Freitag, 15. Januar 2021

Sadomaso

 

Es ist, o teure Lesehäschen, wieder einmal Zeit, sich einem bestimmenden Phänomenen unserer Zeit zu kümmern: der Doofheit, für die es einen neuen Lackmustest gibt. Wir verdanken ihn dem Impfexperten Dr. Kollaritsch, der uns nahegelegt hat, es, wenn uns die Impfung gegen Corona nicht passt, doch mit der Erkrankung zu versuchen. Wenn man daraufhin ins Grübeln gerät, steht wahrscheinlich kein Nobelpreis mehr ins Haus.

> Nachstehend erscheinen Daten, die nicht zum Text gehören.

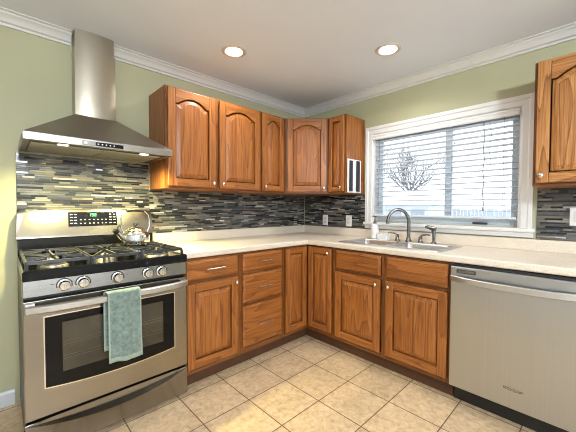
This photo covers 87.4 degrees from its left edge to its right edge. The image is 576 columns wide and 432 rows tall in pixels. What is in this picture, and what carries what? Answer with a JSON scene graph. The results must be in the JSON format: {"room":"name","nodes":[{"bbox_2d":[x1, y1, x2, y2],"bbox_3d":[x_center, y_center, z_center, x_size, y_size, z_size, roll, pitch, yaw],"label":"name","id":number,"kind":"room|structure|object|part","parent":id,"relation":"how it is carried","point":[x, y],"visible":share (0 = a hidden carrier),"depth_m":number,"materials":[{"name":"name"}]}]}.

Keinen Nobelpreis, keinen Oscar und auch sonst keine Auszeichnung gab es (vermutlich mit Recht) für den Film 50 Shades of Grey, den euer Ergebener sich versagt hat, weil man sich, wenn man nur alle heiligen Zeiten ins Kino kommt, ja dann nicht unbedingt den größten verfügbaren Schmarren reinpfeifen muss. Es ist mir aber zu Ohren gekommen, dass den SM-Szenen zumindest der Buchvorlage, jenes herausragenden Stücks Twilight-Fanfiction, mangelnder Realismus vorgehalten wurde, weil dabei gerne Kabelbinder zum Einsatz kommen. Diese lassen sich, wie jeder Heimwerker weiß, mit einem Seitenschneider durchknipsen, aber nicht mehr lösen, es sei dann, man hat einen Geldscheißer und zahlt für die Fancy-Pantsy-Kabelbinder mit der kleinen Lasche. Lösbarkeit aber wäre wichtig, denn wenn du deinem Dom das safe word ins Ohr hauchst, willst du ja nicht, dass er erst lange überlegen muss, wo er neulich den Seitenschneider hinverräumt hat, und schon gar nicht, dass er das Werkzeug zwar findet, dich aber vor lauter Aufregung ein bisschen zwickt, weil ja nicht jeder Schmerz geil sein muss.

Womit wir beim Thema sind, nämlich bei jenem Foto von der Erstürmung des Kapitols, das einen Maskierten im Kampfanzug mit einem Bündel großer Kabelbinder in der Hand zeigt. Seltsamerweise wurde dieser Kerl medial gern mit jenen Schießbudenfiguren in einen Topf geworfen, die Selfies vor großen Schreibtischen machten oder ihren Faschingspelz ins Zentrum der Macht äußerln führten – Tenor: „Hihi, der Verwirrte wollte die USA mit Billigzubehör aus der Elektroabteilung erobern.“

Das war, fürchte ich, ein bissi doof. Denn erstens sollten sich beim Anblick eines Maskierten im Kampfanzug von Haus aus mehr Augenbrauen besorgt nach oben bewegen als beim Anblick eines Wurzelsepps mit Asterixhelm.

Und zweitens könnte es ja sein, dass der Herr die Kabelbinder nicht einfach so spazierentrug, sondern, weil er damit etwas vorhatte. Wäre ich ein Amtsinhaber, dessen Sitz gerade von einem solchen Kabelbinderspazierentrager gestürmt wird, dann würde ich eventuell eins und eins zusammenzählen und mir die eine oder andere Sorge darüber machen, was der genaue Zweck dieser Kabelbinder war.

Womit wir wieder bei 50 Shades of Schamesröte (danke, Nina!) sind. Denn es hat seinen guten Grund, dass in SM-Beziehungen Kabelbinder keine Rolle spielen sollen, während der Herr im Kapitol sehr wohl Verwendung für die seinen zu finden hoffte. Der Grund ist einfach: Bei einem Putsch gibt es kein safe word.  Soviel zur Lächerlichkeit des fraglichen Maskierten. Schönes Wochenende!